TASK DESCRIPTION:
Return the entries below word for word. No picture belongs in the copy.
-------- SOURCE INFORMATION
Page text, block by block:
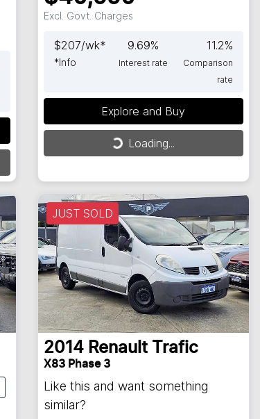
Excl. Govt. Charges
$207/wk*
*Info
9.69%
Interest rate
11.2%
Comparison
rate
Explore and Buy
Loading... Loading...
JUST SOLD
2014 Renault Trafic
X83 Phase 3
Like this and want something
similar?
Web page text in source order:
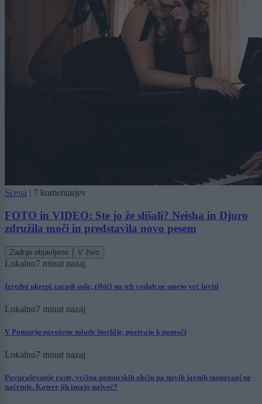
Scena | 7 komentarjev
FOTO in VIDEO: Ste jo že slišali? Neisha in Djuro
združila moči in predstavila novo pesem
Zadnje objavljeno V živo
Lokalno7 minut nazaj
Izredni ukrepi zaradi suše, ribiči na teh vodah ne smejo več loviti
Lokalno7 minut nazaj
V Pomurju ogrožene mlade štorklje, pozivajo k pomoči
Lokalno7 minut nazaj
Povpraševanje raste, večina pomurskih občin pa novih javnih stanovanj ne
načrtuje. Katere jih imajo največ?
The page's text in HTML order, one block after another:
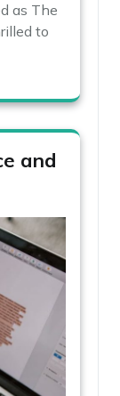
as The
to
and
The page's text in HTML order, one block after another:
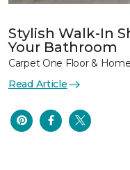
Stylish Walk-In
Your Bathroom
Carpet One Floor & Home
Read Article
----------------
ANSWER:
Page text, block by block:
Excl. Govt. Charges
$207/wk*
*Info
9.69%
Interest rate
11.2%
Comparison
rate
Explore and Buy
Loading... Loading...
JUST SOLD
2014 Renault Trafic
X83 Phase 3
Like this and want something
similar?
Web page text in source order:
Scena | 7 komentarjev
FOTO in VIDEO: Ste jo že slišali? Neisha in Djuro
združila moči in predstavila novo pesem
Zadnje objavljeno V živo
Lokalno7 minut nazaj
Izredni ukrepi zaradi suše, ribiči na teh vodah ne smejo več loviti
Lokalno7 minut nazaj
V Pomurju ogrožene mlade štorklje, pozivajo k pomoči
Lokalno7 minut nazaj
Povpraševanje raste, večina pomurskih občin pa novih javnih stanovanj ne
načrtuje. Katere jih imajo največ?
The page's text in HTML order, one block after another:
as The
to
and
The page's text in HTML order, one block after another:
Stylish Walk-In
Your Bathroom
Carpet One Floor & Home
Read Article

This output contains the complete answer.